◆ To do ◆
Quote, word for word, only the lines running from the line with "AGUSTUS 7, 2026 15" through the end of the listing. Leave out the pictures.

━━ Extracted data ━━

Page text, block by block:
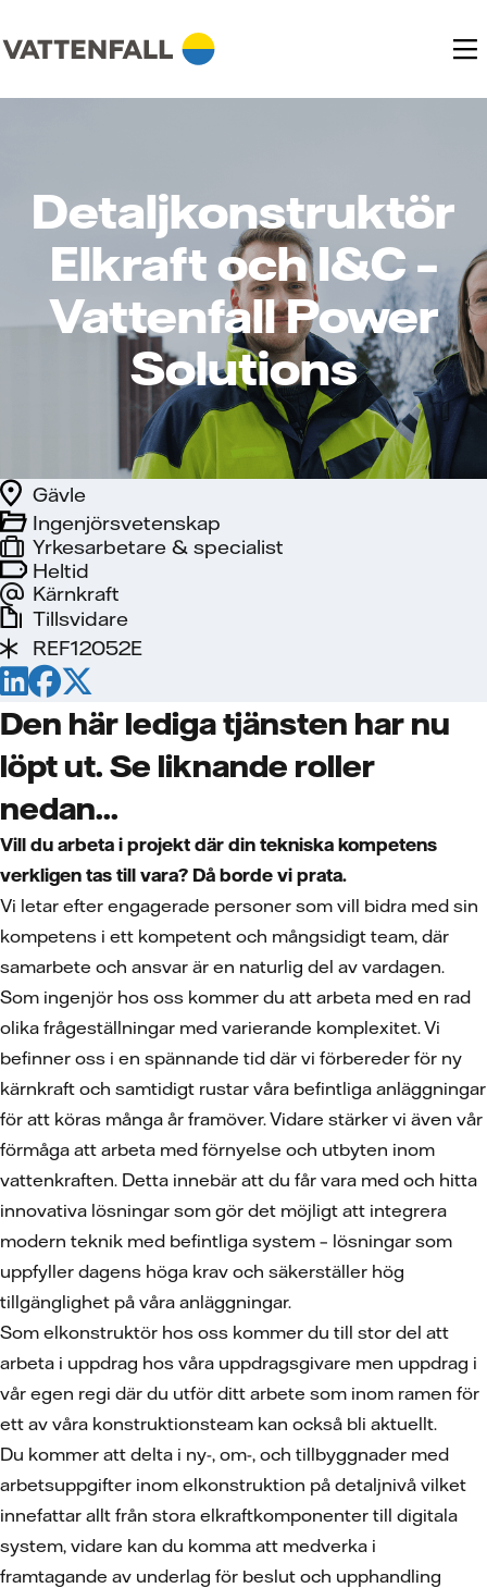
Detaljkonstruktör
Elkraft och I&C –
Vattenfall Power
Solutions
Heltid
Kärnkraft
Ingenjörsvetenskap
Gävle
Yrkesarbetare & specialist
Tillsvidare
REF12052E
Den här lediga tjänsten har nu
löpt ut. Se liknande roller
nedan...
Vill du arbeta i projekt där din tekniska kompetens
verkligen tas till vara? Då borde vi prata.
Vi letar efter engagerade personer som vill bidra med sin
kompetens i ett kompetent och mångsidigt team, där
samarbete och ansvar är en naturlig del av vardagen.
Som ingenjör hos oss kommer du att arbeta med en rad
olika frågeställningar med varierande komplexitet. Vi
befinner oss i en spännande tid där vi förbereder för ny
kärnkraft och samtidigt rustar våra befintliga anläggningar
för att köras många år framöver. Vidare stärker vi även vår
förmåga att arbeta med förnyelse och utbyten inom
vattenkraften. Detta innebär att du får vara med och hitta
innovativa lösningar som gör det möjligt att integrera
modern teknik med befintliga system – lösningar som
uppfyller dagens höga krav och säkerställer hög
tillgänglighet på våra anläggningar.
Som elkonstruktör hos oss kommer du till stor del att
arbeta i uppdrag hos våra uppdragsgivare men uppdrag i
vår egen regi där du utför ditt arbete som inom ramen för
ett av våra konstruktionsteam kan också bli aktuellt.
Du kommer att delta i ny-, om-, och tillbyggnader med
arbetsuppgifter inom elkonstruktion på detaljnivå vilket
innefattar allt från stora elkraftkomponenter till digitala
system, vidare kan du komma att medverka i
framtagande av underlag för beslut och upphandling
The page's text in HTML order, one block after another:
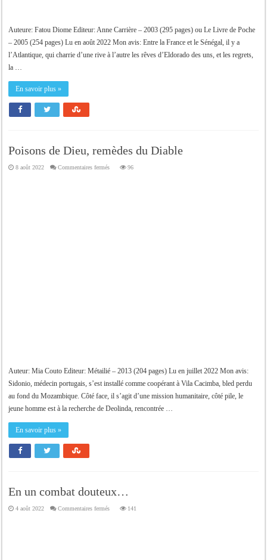
Auteure: Fatou Diome Editeur: Anne Carrière – 2003 (295 pages) ou Le Livre de Poche
– 2005 (254 pages) Lu en août 2022 Mon avis: Entre la France et le Sénégal, il y a
l’Atlantique, qui charrie d’une rive à l’autre les rêves d’Eldorado des uns, et les regrets,
la …
En savoir plus »
Poisons de Dieu, remèdes du Diable
8 août 2022 Commentaires fermés 96
Auteur: Mia Couto Editeur: Métailié – 2013 (204 pages) Lu en juillet 2022 Mon avis:
Sidonio, médecin portugais, s’est installé comme coopérant à Vila Cacimba, bled perdu
au fond du Mozambique. Côté face, il s’agit d’une mission humanitaire, côté pile, le
jeune homme est à la recherche de Deolinda, rencontrée …
En savoir plus »
En un combat douteux…
4 août 2022 Commentaires ferméssur
141
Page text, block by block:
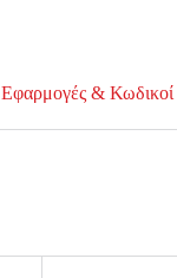
Εφαρμογές & Κωδικοί
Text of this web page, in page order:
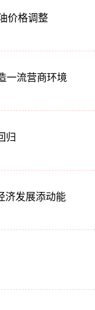
价格调整
一流营商环境
归
济发展添动能
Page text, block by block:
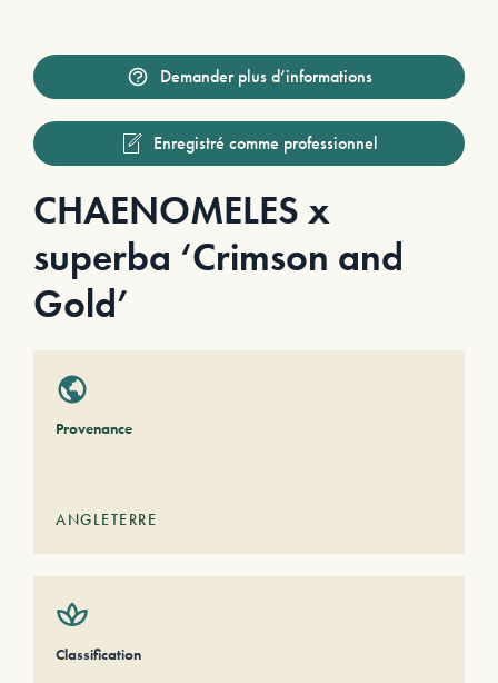
Demander plus d’informations
Enregistré comme professionnel
CHAENOMELES x
superba ‘Crimson and
Gold’
Provenance
ANGLETERRE
Classification
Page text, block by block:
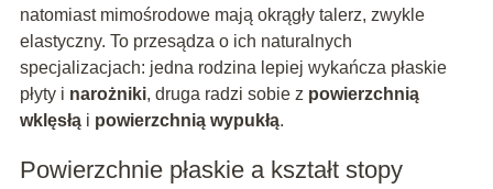
natomiast mimośrodowe mają okrągły talerz, zwykle
elastyczny. To przesądza o ich naturalnych
specjalizacjach: jedna rodzina lepiej wykańcza płaskie
płyty i narożniki, druga radzi sobie z powierzchnią
wklęsłąi powierzchnią wypukłą.
Powierzchnie płaskie a kształt stopy
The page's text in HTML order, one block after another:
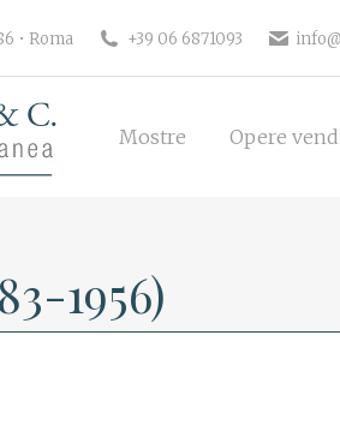
• Roma +39 06 6871093
Mostre Opere
1956)
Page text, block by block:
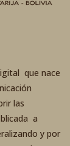
que nace
las
a
y por
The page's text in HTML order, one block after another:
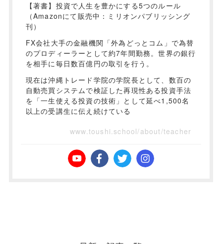
【著書】投資で人生を豊かにする5つのルール
（Amazonにて販売中：ミリオンパブリッシング
刊）
FX会社大手の金融機関「外為どっとコム」で為替
のプロディーラーとして約7年間勤務。世界の銀行
を相手に毎日数百億円の取引を行う。
現在は沖縄トレード学院の学院長として、数百の
自動売買システムで検証した再現性ある投資手法
を「一生使える投資の技術」として延べ1,500名
以上の受講生に伝え続けている
www.toushi.school/about/teacher
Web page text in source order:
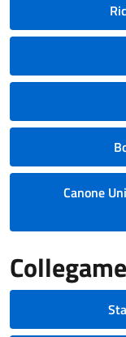
Canone
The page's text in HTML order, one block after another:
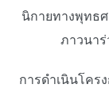
นิกายทางพุทธศ
ภาวนา
การดำเนินโคร
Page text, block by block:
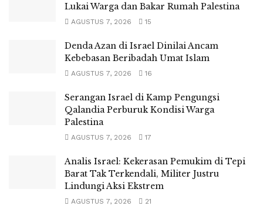
Lukai Warga dan Bakar Rumah Palestina
AGUSTUS 7, 2026 15
Denda Azan di Israel Dinilai Ancam
Kebebasan Beribadah Umat Islam
AGUSTUS 7, 2026 16
Serangan Israel di Kamp Pengungsi
Qalandia Perburuk Kondisi Warga
Palestina
AGUSTUS 7, 2026 17
Analis Israel: Kekerasan Pemukim di Tepi
Barat Tak Terkendali, Militer Justru
Lindungi Aksi Ekstrem
AGUSTUS 7, 2026 21
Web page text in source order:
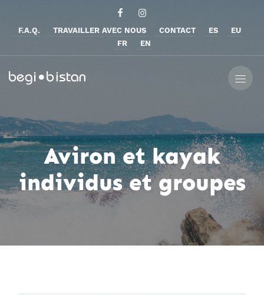
F.A.Q. TRAVAILLER AVEC NOUS CONTACT ES
EU
FR
EN
Aviron et kayak
individus et groupes
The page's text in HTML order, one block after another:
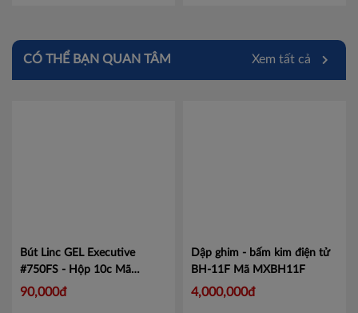
CÓ THỂ BẠN QUAN TÂM Xem tất cả
Bút Linc GEL Executive
#750FS - Hộp 10c Mã
LIN750
90,000đ
Dập ghim - bấm kim điện tử
BH-11F Mã MXBH11F
4,000,000đ
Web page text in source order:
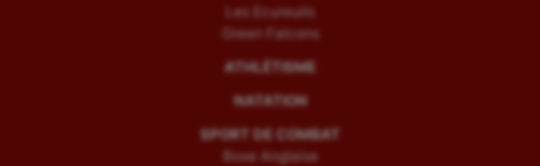
Les Ecureuils
Green Falcons
ATHLÉTISME
NATATION
SPORT DE COMBAT
Boxe Anglaise
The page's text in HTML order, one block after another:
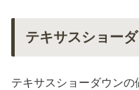
テキサスショー
テキサスショーダウンの

━━━

◆ Written answer ◆
AGUSTUS 7, 2026 15
Denda Azan di Israel Dinilai Ancam
Kebebasan Beribadah Umat Islam
AGUSTUS 7, 2026 16
Serangan Israel di Kamp Pengungsi
Qalandia Perburuk Kondisi Warga
Palestina
AGUSTUS 7, 2026 17
Analis Israel: Kekerasan Pemukim di Tepi
Barat Tak Terkendali, Militer Justru
Lindungi Aksi Ekstrem
AGUSTUS 7, 2026 21
Web page text in source order:
F.A.Q. TRAVAILLER AVEC NOUS CONTACT ES
EU
FR
EN
Aviron et kayak
individus et groupes
The page's text in HTML order, one block after another:
CÓ THỂ BẠN QUAN TÂM Xem tất cả
Bút Linc GEL Executive
#750FS - Hộp 10c Mã
LIN750
90,000đ
Dập ghim - bấm kim điện tử
BH-11F Mã MXBH11F
4,000,000đ
Web page text in source order:
Les Ecureuils
Green Falcons
ATHLÉTISME
NATATION
SPORT DE COMBAT
Boxe Anglaise
The page's text in HTML order, one block after another:
テキサスショー
テキサスショーダウンの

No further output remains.